シスター・メアリーも、毎日、規則正しい生活を送っていました。定期的に楽しいことをして、習慣にできれば、ずっと続けられます。続けることで効果が出てくるのです。

もうひとつ、料理をすることも効果があります。

料理をしてみるとわかりますが、いろいろな作業を併行して進めなければいけません。食材を切りながらみそ汁の鍋を火にかけ、炒め物の準備をすると同時に、冷凍食品を電子レンジで解凍するなど、頭と体をめまぐるしく働かせることになります。

献立も、毎日同じでは飽きてきます。違うものを食べたくなりますから、自然に工夫するようになります。料理をするためには、食材を買いに行くでしょう。店内を歩き、品物を選ぶだけで、頭と体を使います。日々の生活のなかで、自然に認知機能を高めることができるのです。

「脳トレ」をやるならカラオケに行こう

反対に、ほとんど無意味なものがあります。

脳機能を落とさないためにと「数独」「100マス計算」など、「脳トレ(脳力トレーニング)」本を開いているおトシヨリを見かけますが、認知機能の低下予防には、あまり効果はありません。

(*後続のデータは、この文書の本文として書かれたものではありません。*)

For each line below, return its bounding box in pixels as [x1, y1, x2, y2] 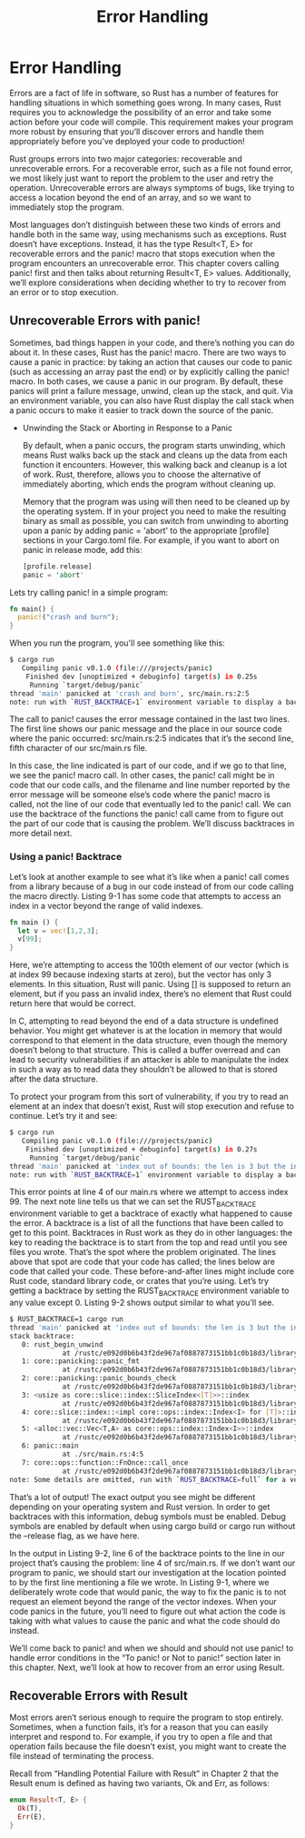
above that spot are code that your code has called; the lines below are [9, 1256, 275, 1268]
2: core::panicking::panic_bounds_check [21, 1374, 177, 1383]
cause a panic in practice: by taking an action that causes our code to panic [9, 356, 293, 367]
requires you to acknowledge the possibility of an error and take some [9, 106, 272, 117]
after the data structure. [9, 1073, 98, 1084]
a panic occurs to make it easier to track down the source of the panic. [9, 404, 274, 415]
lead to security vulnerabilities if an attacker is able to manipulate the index [9, 1054, 290, 1065]
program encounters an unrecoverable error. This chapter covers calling [9, 257, 280, 269]
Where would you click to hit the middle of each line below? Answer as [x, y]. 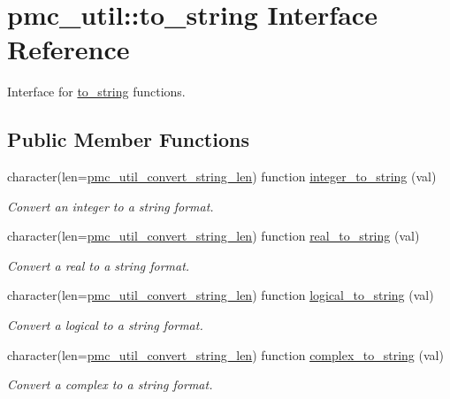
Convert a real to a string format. [99, 265]
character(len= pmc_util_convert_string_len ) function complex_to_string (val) [225, 354]
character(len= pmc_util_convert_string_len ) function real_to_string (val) [214, 236]
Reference [69, 49]
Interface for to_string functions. [96, 92]
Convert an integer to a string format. [111, 206]
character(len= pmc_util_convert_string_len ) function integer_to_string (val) [222, 176]
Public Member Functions [128, 139]
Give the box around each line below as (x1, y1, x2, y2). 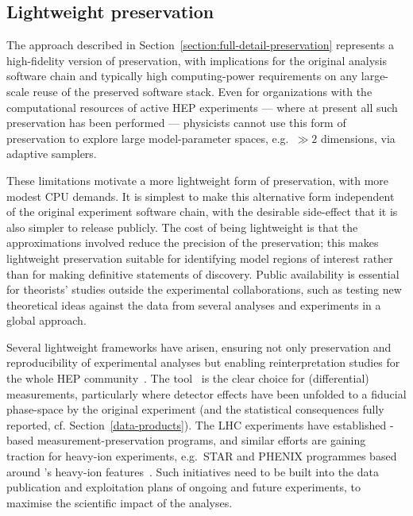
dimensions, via (320, 129, 396, 146)
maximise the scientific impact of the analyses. (6, 494, 233, 510)
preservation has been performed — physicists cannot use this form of (6, 114, 346, 131)
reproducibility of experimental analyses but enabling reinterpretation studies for (6, 354, 400, 371)
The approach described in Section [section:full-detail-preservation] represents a (6, 37, 394, 53)
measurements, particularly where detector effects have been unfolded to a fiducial (6, 385, 407, 402)
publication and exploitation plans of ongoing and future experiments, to (6, 479, 361, 495)
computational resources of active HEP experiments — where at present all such (6, 98, 398, 115)

和田秀樹『90代になっても輝いている人がやっているトシヨリ手引き』(毎日新聞出版)

たしかに、毎日「数独」や「100マス計算」を繰り返しやれば、練習した課題のテストの点数は上がっていきます。しかし、同じ人に、別の認知機能テストをさせてみると、まったく点数が上がらないのです。腕の筋肉を鍛えても脚の筋肉がつかないのと同じことです。

実際に、欧米の調査研究で、「脳トレ」をいくらやっても、ほかの認知機能にはまったく波及しないことが、実証されています。与えられた課題のトレーニングになるだけで、脳の認知機能はなにも変わらなかったということです。

「脳トレ」をするよりも、カラオケで歌ったり料理をしたりと、日常生活で行うことを楽しく続けるほうが、よほど効果があるということです。